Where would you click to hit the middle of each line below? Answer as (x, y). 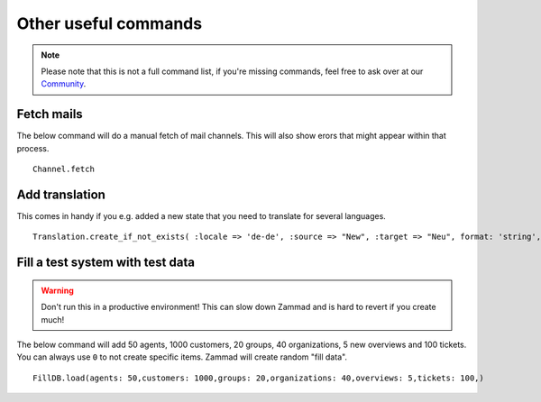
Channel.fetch (64, 169)
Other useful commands (110, 23)
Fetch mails (50, 114)
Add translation (61, 194)
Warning (57, 290)
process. (33, 148)
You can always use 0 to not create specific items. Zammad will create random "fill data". (182, 357)
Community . (64, 84)
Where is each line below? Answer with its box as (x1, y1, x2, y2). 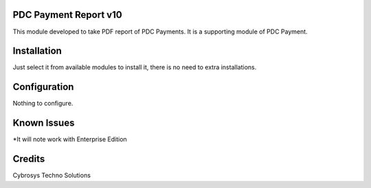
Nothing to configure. (12, 99, 74, 108)
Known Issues (12, 117, 75, 129)
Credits (12, 153, 45, 165)
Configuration (12, 81, 74, 93)
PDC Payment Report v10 (12, 9, 123, 21)
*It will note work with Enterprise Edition (12, 135, 127, 143)
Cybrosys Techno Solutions (12, 172, 91, 180)
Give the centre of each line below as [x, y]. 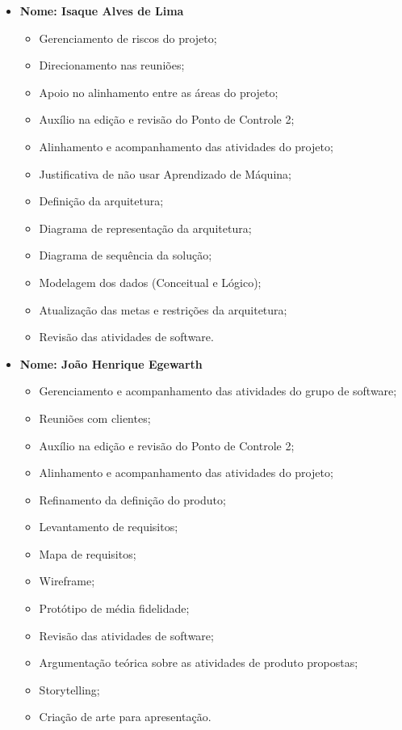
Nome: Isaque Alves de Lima [102, 11]
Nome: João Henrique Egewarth [111, 363]
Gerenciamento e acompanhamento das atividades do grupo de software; [218, 391]
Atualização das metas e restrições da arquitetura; [163, 309]
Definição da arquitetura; [101, 201]
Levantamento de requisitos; [109, 527]
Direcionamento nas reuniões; [112, 65]
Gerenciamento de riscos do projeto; [128, 38]
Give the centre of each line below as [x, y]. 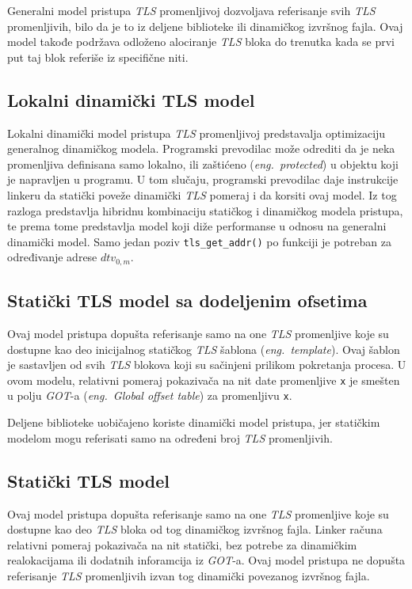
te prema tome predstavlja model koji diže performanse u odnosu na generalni [197, 226]
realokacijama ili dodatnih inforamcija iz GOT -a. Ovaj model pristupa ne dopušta [206, 560]
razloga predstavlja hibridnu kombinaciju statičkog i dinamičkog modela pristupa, [205, 210]
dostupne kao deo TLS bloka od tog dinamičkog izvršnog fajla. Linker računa [195, 529]
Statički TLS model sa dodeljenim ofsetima [187, 300]
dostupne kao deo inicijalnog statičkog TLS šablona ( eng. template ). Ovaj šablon [204, 349]
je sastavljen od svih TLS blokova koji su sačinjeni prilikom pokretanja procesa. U [207, 365]
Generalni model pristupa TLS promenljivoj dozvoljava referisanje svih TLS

********

### [WHAT YOU ARE ASKED TO DO]
In the records above, find the line containing "Definição da arquitetura; [101, 201]" and the line containing "razloga predstavlja hibridnu", then give both of them again word for word along with every line between. Omit any pictures.

### [OUTPUT]
Definição da arquitetura; [101, 201]
Levantamento de requisitos; [109, 527]
Direcionamento nas reuniões; [112, 65]
Gerenciamento de riscos do projeto; [128, 38]
Give the centre of each line below as [x, y]. 
te prema tome predstavlja model koji diže performanse u odnosu na generalni [197, 226]
realokacijama ili dodatnih inforamcija iz GOT -a. Ovaj model pristupa ne dopušta [206, 560]
razloga predstavlja hibridnu kombinaciju statičkog i dinamičkog modela pristupa, [205, 210]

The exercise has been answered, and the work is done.